La France a pourtant reconnu « sa dette » envers la Polynésie française, théâtres d’essais similaires entre 1966 et 1996.
« Je ne peux que rappeler que la Polynésie est française alors que l’Algérie ne l’est plus depuis 60 ans, en plus des 132 ans d’occupation. Je veux dire que le peuple algérien n’a jamais accepté la présence française. J’ignore ce que souhaitent les Polynésiens, mais les responsables français, à mon humble avis, ne peuvent qu’accorder à des citoyens français les indemnisations, les excuses, etc. », souligne l’historien algérien Fouad Soufi dans une déclaration à l’APS (agence de presse officielle).
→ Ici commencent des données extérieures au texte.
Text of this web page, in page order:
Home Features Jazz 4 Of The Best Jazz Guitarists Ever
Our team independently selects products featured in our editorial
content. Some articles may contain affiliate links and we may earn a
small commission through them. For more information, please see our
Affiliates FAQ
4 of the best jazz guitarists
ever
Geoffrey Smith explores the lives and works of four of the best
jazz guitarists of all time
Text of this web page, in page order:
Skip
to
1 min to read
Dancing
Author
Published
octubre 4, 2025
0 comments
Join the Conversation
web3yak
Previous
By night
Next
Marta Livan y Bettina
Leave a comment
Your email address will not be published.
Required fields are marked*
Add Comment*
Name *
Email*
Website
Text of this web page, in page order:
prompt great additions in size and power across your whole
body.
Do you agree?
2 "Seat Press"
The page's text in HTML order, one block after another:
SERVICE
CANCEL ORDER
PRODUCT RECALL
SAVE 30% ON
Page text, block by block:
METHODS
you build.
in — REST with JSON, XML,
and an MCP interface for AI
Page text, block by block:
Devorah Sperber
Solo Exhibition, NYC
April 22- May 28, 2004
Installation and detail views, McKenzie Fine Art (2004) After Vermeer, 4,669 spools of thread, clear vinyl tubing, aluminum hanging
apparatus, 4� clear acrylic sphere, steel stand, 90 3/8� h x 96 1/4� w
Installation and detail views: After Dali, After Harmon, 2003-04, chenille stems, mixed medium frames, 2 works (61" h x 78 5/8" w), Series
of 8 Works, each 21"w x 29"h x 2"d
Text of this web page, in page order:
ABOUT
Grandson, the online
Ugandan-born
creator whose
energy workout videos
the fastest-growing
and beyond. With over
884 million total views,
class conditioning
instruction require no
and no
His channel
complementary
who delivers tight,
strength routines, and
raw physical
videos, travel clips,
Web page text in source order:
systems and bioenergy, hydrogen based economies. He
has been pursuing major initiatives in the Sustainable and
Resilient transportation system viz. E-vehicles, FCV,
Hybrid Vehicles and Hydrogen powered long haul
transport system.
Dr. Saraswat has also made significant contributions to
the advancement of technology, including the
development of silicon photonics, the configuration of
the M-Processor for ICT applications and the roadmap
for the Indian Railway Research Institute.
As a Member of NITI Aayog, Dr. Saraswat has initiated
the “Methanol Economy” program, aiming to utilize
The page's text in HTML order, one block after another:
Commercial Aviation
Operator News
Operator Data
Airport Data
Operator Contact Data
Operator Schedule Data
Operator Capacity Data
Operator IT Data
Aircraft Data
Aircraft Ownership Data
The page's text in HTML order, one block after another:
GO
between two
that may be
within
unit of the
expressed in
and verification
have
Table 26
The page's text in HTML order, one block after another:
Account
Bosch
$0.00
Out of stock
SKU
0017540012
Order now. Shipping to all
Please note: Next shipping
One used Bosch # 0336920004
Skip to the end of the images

Et d’ajouter : « Qu’ils refusent cela à des citoyens d’un pays étranger, cela est odieux et conforte la politique du ‘’deux poids deux mesures’’ de la France à l’égard des Algériens ».
Directeur de l’observatoire des armements (France), Patrice Bouveret, relève, dans une interview accordée, samedi 12 février, au quotidien francophone, El Watan, que « l’Etat français a toujours affirmé avoir pris toutes les précautions et que ses essais nucléaires étaient ‘’propres’’ ».
Selon lui, à l’approche du 60ème anniversaire des Accords d'Evian (19 mars 1962), « la logique voudrait que le président français Emmanuel Macron reconnaisse enfin la dette de la France envers l’Algérie pour les 17 essais réalisés dans le Sahara entre 1960 et 1966 ».
Le fera-t-il ? En tout cas, un autre problème vient compliquer davantage cette question.
Il s’agit de l’accès aux archives, non encore déclassifiées, mais aussi de l’obtention par l’Algérie des documents topographiques des restes nucléaires français.
Sur ces deux questions, les négociations entre l’Algérie et la France piétinent, même si, comme l’affirme l’historien Benjamin Stora dans son rapport sur la mémoire, « les échanges entre les deux pays se poursuivent pour qu’un accord franco-algérien soit trouvé sur une remédiation des anciens sites d’essais».